- [Records supplied]

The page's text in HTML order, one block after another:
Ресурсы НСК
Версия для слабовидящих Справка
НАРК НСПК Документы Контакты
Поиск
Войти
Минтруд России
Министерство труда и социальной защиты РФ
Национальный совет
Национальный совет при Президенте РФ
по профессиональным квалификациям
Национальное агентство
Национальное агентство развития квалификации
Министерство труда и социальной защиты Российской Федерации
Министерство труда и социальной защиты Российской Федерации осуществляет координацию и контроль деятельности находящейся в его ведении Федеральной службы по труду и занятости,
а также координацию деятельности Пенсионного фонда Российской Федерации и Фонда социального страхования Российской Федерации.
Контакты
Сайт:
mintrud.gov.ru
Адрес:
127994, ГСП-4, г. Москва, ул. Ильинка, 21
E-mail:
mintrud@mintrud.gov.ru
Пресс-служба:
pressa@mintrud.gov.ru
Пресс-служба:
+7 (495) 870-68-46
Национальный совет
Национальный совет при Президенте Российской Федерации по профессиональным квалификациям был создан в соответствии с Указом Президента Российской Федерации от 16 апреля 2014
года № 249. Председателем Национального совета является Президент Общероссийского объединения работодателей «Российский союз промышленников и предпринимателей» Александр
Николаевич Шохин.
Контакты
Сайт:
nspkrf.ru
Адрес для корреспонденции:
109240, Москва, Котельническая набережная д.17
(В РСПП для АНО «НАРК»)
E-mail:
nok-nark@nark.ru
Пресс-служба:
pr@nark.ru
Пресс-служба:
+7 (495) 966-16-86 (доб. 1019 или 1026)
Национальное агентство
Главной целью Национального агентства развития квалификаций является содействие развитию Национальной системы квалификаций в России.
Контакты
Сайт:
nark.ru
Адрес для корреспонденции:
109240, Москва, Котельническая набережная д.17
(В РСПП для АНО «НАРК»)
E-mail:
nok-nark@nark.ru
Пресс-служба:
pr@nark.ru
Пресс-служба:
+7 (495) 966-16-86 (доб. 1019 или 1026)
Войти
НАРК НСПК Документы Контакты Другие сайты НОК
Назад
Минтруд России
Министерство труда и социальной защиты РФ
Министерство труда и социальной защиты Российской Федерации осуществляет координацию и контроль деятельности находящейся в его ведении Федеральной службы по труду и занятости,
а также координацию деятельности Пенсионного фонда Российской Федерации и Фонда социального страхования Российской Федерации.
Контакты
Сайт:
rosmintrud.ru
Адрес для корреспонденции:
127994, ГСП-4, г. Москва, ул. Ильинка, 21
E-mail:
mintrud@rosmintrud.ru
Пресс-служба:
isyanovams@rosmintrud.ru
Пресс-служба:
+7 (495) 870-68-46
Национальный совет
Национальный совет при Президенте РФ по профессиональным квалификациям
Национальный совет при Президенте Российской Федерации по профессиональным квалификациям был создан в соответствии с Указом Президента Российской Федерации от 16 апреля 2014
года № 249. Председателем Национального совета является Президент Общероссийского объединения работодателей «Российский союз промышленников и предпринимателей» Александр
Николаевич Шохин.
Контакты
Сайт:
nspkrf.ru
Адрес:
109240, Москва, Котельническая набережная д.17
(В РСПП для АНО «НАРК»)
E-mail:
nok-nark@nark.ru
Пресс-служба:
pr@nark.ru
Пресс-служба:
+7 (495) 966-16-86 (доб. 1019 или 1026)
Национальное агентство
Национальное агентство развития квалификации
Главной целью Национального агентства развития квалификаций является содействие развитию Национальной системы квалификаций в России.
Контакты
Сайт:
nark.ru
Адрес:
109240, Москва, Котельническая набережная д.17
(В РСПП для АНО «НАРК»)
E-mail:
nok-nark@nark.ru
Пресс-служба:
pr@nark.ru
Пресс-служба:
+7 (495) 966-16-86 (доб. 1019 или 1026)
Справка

- [About this task] Reproduce each record exactly as written above.

- [Response to the task]
The page's text in HTML order, one block after another:
Ресурсы НСК
Версия для слабовидящих Справка
НАРК НСПК Документы Контакты
Поиск
Войти
Минтруд России
Министерство труда и социальной защиты РФ
Национальный совет
Национальный совет при Президенте РФ
по профессиональным квалификациям
Национальное агентство
Национальное агентство развития квалификации
Министерство труда и социальной защиты Российской Федерации
Министерство труда и социальной защиты Российской Федерации осуществляет координацию и контроль деятельности находящейся в его ведении Федеральной службы по труду и занятости,
а также координацию деятельности Пенсионного фонда Российской Федерации и Фонда социального страхования Российской Федерации.
Контакты
Сайт:
mintrud.gov.ru
Адрес:
127994, ГСП-4, г. Москва, ул. Ильинка, 21
E-mail:
mintrud@mintrud.gov.ru
Пресс-служба:
pressa@mintrud.gov.ru
Пресс-служба:
+7 (495) 870-68-46
Национальный совет
Национальный совет при Президенте Российской Федерации по профессиональным квалификациям был создан в соответствии с Указом Президента Российской Федерации от 16 апреля 2014
года № 249. Председателем Национального совета является Президент Общероссийского объединения работодателей «Российский союз промышленников и предпринимателей» Александр
Николаевич Шохин.
Контакты
Сайт:
nspkrf.ru
Адрес для корреспонденции:
109240, Москва, Котельническая набережная д.17
(В РСПП для АНО «НАРК»)
E-mail:
nok-nark@nark.ru
Пресс-служба:
pr@nark.ru
Пресс-служба:
+7 (495) 966-16-86 (доб. 1019 или 1026)
Национальное агентство
Главной целью Национального агентства развития квалификаций является содействие развитию Национальной системы квалификаций в России.
Контакты
Сайт:
nark.ru
Адрес для корреспонденции:
109240, Москва, Котельническая набережная д.17
(В РСПП для АНО «НАРК»)
E-mail:
nok-nark@nark.ru
Пресс-служба:
pr@nark.ru
Пресс-служба:
+7 (495) 966-16-86 (доб. 1019 или 1026)
Войти
НАРК НСПК Документы Контакты Другие сайты НОК
Назад
Минтруд России
Министерство труда и социальной защиты РФ
Министерство труда и социальной защиты Российской Федерации осуществляет координацию и контроль деятельности находящейся в его ведении Федеральной службы по труду и занятости,
а также координацию деятельности Пенсионного фонда Российской Федерации и Фонда социального страхования Российской Федерации.
Контакты
Сайт:
rosmintrud.ru
Адрес для корреспонденции:
127994, ГСП-4, г. Москва, ул. Ильинка, 21
E-mail:
mintrud@rosmintrud.ru
Пресс-служба:
isyanovams@rosmintrud.ru
Пресс-служба:
+7 (495) 870-68-46
Национальный совет
Национальный совет при Президенте РФ по профессиональным квалификациям
Национальный совет при Президенте Российской Федерации по профессиональным квалификациям был создан в соответствии с Указом Президента Российской Федерации от 16 апреля 2014
года № 249. Председателем Национального совета является Президент Общероссийского объединения работодателей «Российский союз промышленников и предпринимателей» Александр
Николаевич Шохин.
Контакты
Сайт:
nspkrf.ru
Адрес:
109240, Москва, Котельническая набережная д.17
(В РСПП для АНО «НАРК»)
E-mail:
nok-nark@nark.ru
Пресс-служба:
pr@nark.ru
Пресс-служба:
+7 (495) 966-16-86 (доб. 1019 или 1026)
Национальное агентство
Национальное агентство развития квалификации
Главной целью Национального агентства развития квалификаций является содействие развитию Национальной системы квалификаций в России.
Контакты
Сайт:
nark.ru
Адрес:
109240, Москва, Котельническая набережная д.17
(В РСПП для АНО «НАРК»)
E-mail:
nok-nark@nark.ru
Пресс-служба:
pr@nark.ru
Пресс-служба:
+7 (495) 966-16-86 (доб. 1019 или 1026)
Справка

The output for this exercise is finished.